第一工程:トリアルキルシラン化合物と酸とを含む溶液中で、チタン含有ゼオライト層状前駆体を含む固体を処理することによりトリアルキルシリル化を行い、トリアルキルシリル化された固体を得る工程
第二工程:第一工程で得られたトリアルキルシリル化された固体を、焼成に付すること無くシリル化剤で処理することによりチタン含有珪素酸化物触媒を得る工程
【選択図】なし

Description

本発明は、高収率及び高選択的に、オレフィンと有機ハイドロパーオキサイドからオキシラン化合物を製造することができるチタン含有珪素酸化物触媒の製造方法及びオキシラン化合物の製造方法に関するものである。

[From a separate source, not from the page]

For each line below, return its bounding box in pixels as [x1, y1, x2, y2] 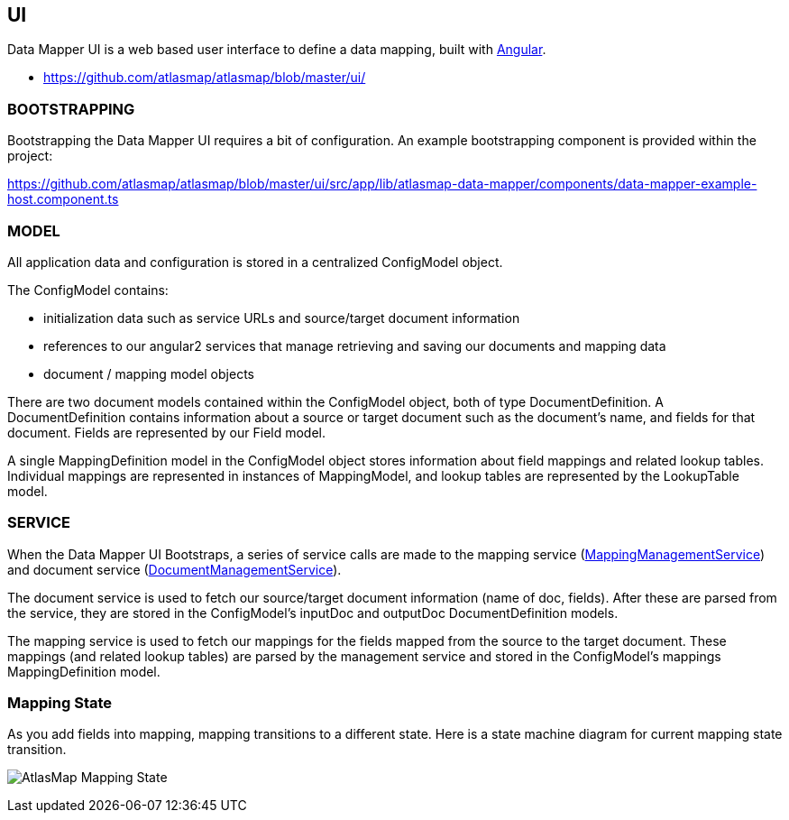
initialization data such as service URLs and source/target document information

TS−1に代表されるチタノシリケート触媒はゼオライト構造を有し、過酸化水素を用いたオレフィンのエポキシ化に高活性を示すことが知られている。しかしながら、これらのチタノシリケート触媒は細孔径が小さいので、大きいサイズのオレフィンや有機ハイドロパーオキサイドを用いた場合、エポキシ化活性は非常に低いという問題があった。より大きな分子を反応させるためのアプローチとして、例えば、特許文献1には、MWW型ゼオライトに代表される層状ゼオライトの層間をジアルコキシジアルキルシランを用いたシリル化により拡大する方法が挙げられる。
特開2008−162846号公報
しかしながら、オレフィンと有機ハイドロパーオキサイドからオキシラン化合物を製造するためには収率および選択率の観点で更なる改良が求められていた。
かかる現状において本発明が解決しようとする課題は、高収率及び高選択的に、オレフィンと有機ハイドロパーオキサイドからオキシラン化合物を製造することができるチタン含有珪素酸化物触媒の製造方法及びオキシラン化合物の製造方法を提供する点に存するものである。

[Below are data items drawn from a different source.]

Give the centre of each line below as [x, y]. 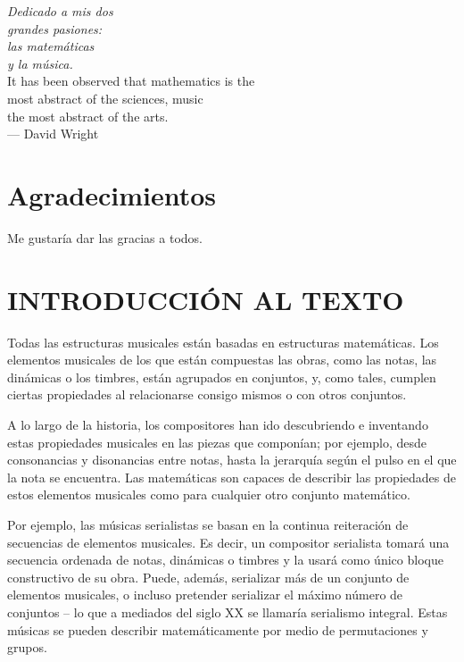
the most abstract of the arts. [88, 116]
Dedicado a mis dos [60, 11]
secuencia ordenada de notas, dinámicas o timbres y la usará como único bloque [225, 560]
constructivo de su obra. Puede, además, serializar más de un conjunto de [208, 577]
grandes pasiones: [55, 28]
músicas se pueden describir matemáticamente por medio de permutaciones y [218, 629]
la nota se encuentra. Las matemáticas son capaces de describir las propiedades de [232, 477]
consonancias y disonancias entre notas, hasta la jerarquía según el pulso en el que [232, 460]

すなわち、本発明は、下記第一工程および下記第二工程を有するチタン含有珪素酸化物触媒の製造方法に係るものである。
第一工程:トリアルキルシラン化合物と酸とを含む溶液中で、チタン含有ゼオライト層状前駆体を含む固体を処理することによりトリアルキルシリル化を行い、トリアルキルシリル化された固体を得る工程
第二工程:第一工程で得られたトリアルキルシリル化された固体を、焼成に付すること無くシリル化剤で処理することによりチタン含有珪素酸化物触媒を得る工程
また、本発明は、上記の製造方法で得られた触媒の存在下に、オレフィンと有機ハイドロパーオキサイドとを反応させるオキシラン化合物の製造方法に係るものである。

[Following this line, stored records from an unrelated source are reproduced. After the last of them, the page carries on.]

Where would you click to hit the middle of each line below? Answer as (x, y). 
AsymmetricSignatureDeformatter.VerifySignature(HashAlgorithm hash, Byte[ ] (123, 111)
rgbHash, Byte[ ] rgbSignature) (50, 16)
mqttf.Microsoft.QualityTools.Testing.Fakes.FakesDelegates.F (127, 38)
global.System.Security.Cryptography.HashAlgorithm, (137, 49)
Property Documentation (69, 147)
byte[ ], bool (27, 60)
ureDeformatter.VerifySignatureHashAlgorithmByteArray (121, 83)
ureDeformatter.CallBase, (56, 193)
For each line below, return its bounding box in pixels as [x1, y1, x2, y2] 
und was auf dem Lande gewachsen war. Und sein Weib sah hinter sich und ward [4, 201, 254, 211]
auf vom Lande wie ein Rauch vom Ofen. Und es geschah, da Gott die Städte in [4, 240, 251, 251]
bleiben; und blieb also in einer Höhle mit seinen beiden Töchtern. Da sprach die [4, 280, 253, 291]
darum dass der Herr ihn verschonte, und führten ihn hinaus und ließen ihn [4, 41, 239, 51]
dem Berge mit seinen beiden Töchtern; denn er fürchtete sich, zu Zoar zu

本発明によれば、高収率及び高選択的にオレフィンとハイドロパーオキサイドからオキシラン化合物を製造することができる。
本発明のチタン含有珪素酸化物触媒の製造方法は、下記第一工程および下記第二工程を有する。
第一工程:トリアルキルシラン化合物と酸とを含む溶液中で、チタン含有ゼオライト層状前駆体を含む固体を処理することによりトリアルキルシリル化を行い、トリアルキルシリル化された固体を得る工程
第二工程:第一工程で得られたトリアルキルシリル化された固体を、焼成に付すること無くシリル化剤で処理することによりチタン含有珪素酸化物触媒を得る工程
上記第一工程で原料として用いられるチタン含有ゼオライト層状前駆体とは、チタン原子が導入されたゼオライト層状前駆体のことであり、ゼオライト層状前駆体としては、Structure Commission of the International Zeolite Association (IZA-SC)により規定されているMWW型、FER型、RRO型、CDO型などが挙げられる。なかでも、MWW型ゼオライト層状前駆体が好ましい。ゼオライト層状前駆体の製造方法としては、例えば、特開2008−162846号公報に記載の方法によって製造することができる。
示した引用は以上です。